We can also add across rows without using sum(). By using the “+” operator, we can achieve the previous functionality.
Example
- Add values in points1 and points2 columns and store the result in the ‘2 Added‘ column.
- Add values in points1, points2, and points3 columns and store the result in the ‘3 Added‘ column.
# Create the dataframe using lists
analysis = pandas.DataFrame([[23,'sravan',1000,34,56],
[23,'sravan',700,11,0],
[23,'sravan',20,4,2],
[21,'siva',400,32,45],
[21,'siva',100,456,78],
[23,'sravan',00,90,12],
[21,'siva',400,32,45],
[20,'sahaja',120,1,67],
[23,'sravan',00,90,12],
[22,'suryam',450,76,56],
[22,'suryam',40,0,1],
[22,'suryam',12,45,0]
],columns=['id','name','points3','points1','points2'])
# Add values in points1 and points2 columns and store the result in '2 Added' column
analysis['2 Added']=analysis['points1']+analysis['points2']
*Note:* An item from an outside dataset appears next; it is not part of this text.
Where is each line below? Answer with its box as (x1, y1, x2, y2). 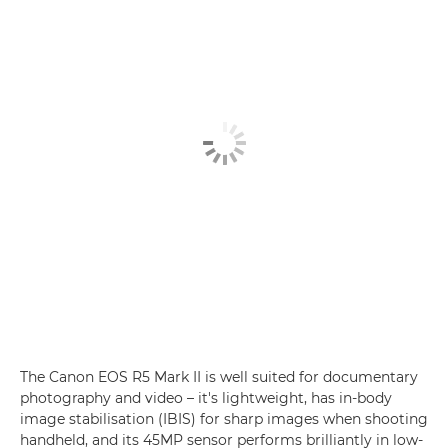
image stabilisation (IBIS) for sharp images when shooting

# Add values in points1,points2 and points2columns and store the result in '3 Added' column
analysis['3 Added']=analysis['points1']+analysis['points2']+analysis['points3']
print(analysis)
Output
0 23 sravan 1000 34 56 90 1090
1 23 sravan 700 11 0 11 711
2 23 sravan 20 4 2 6 26
3 21 siva 400 32 45 77 477
4 21 siva 100 456 78 534 634
5 23 sravan 0 90 12 102 102
6 21 siva 400 32 45 77 477
7 20 sahaja 120 1 67 68 188
8 23 sravan 0 90 12 102 102
9 22 suryam 450 76 56 132 582
10 22 suryam 40 0 1 1 41
11 22 suryam 12 45 0 45 57
Scenario 4: sum() With groupby()
If you want to return the sum of values for individual groups, then you have to use groupby() with sum(). So groupby() is used to group the column values in a particular column, and sum() will return the sum in each group.
Example
Let’s group the rows based on the name column and return the sum of values in each group for all columns.
# Create the dataframe using lists
analysis = pandas.DataFrame([[23,'sravan',1000,34,56],
[23,'sravan',700,11,0],
[23,'sravan',20,4,2],
[21,'siva',400,32,45],
[21,'siva',100,456,78],
[23,'sravan',00,90,12],
[21,'siva',400,32,45],
[20,'sahaja',120,1,67],
[23,'sravan',00,90,12],
[22,'suryam',450,76,56],
[22,'suryam',40,0,1],
[22,'suryam',12,45,0]
],columns=['id','name','points3','points1','points2'])
# group the rows based on name column and return sum of values in each group for all columns
print(analysis.groupby('name').sum())
Output
name
sahaja 20 120 1 67
siva 63 900 520 168
sravan 115 1720 229 82
suryam 66 502 121 57
Explanation
So there are 4 groups in the ‘name’ column. For each group, the sum of id, points3, points1, and points2 is returned.
Conclusion
We tried to teach you how to compute the sum across DataFrames using the Pandas sum() method. We have discussed the row-wise and column-wise addition of values in the examples of this post. Additionally, you learned how to add columns conditionally and how to sum the values after grouping the column of the DataFrame. Now, you may be able to sum the columns of the DataFrame together or sum the values within the DataFrame column by yourself.